• [What you need to do]:
Once you find the line containing "Embedding으로 활용했습니다. [35, 450]", output it and every line after it to the end of the records, exactly.

• [Excerpted data]:
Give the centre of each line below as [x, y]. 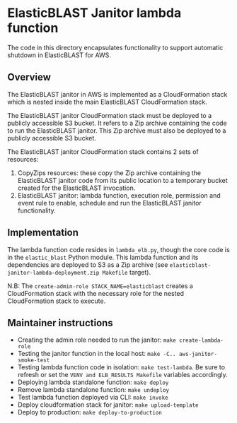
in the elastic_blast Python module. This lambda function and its [103, 257]
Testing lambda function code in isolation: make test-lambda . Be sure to [121, 367]
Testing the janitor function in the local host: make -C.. [97, 354]
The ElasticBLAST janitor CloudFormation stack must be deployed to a [110, 115]
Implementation [43, 233]
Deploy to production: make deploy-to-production [90, 412]
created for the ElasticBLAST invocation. [76, 188]
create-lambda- [202, 340]
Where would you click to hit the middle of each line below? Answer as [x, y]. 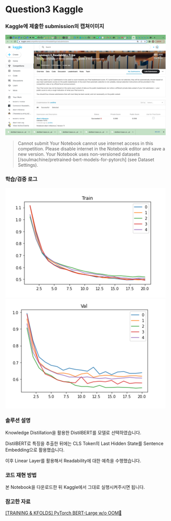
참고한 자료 [18, 502]
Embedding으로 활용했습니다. [35, 450]
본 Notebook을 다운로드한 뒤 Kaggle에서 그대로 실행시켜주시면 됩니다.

• [Result of the exercise]:
Embedding으로 활용했습니다. [35, 450]
본 Notebook을 다운로드한 뒤 Kaggle에서 그대로 실행시켜주시면 됩니다.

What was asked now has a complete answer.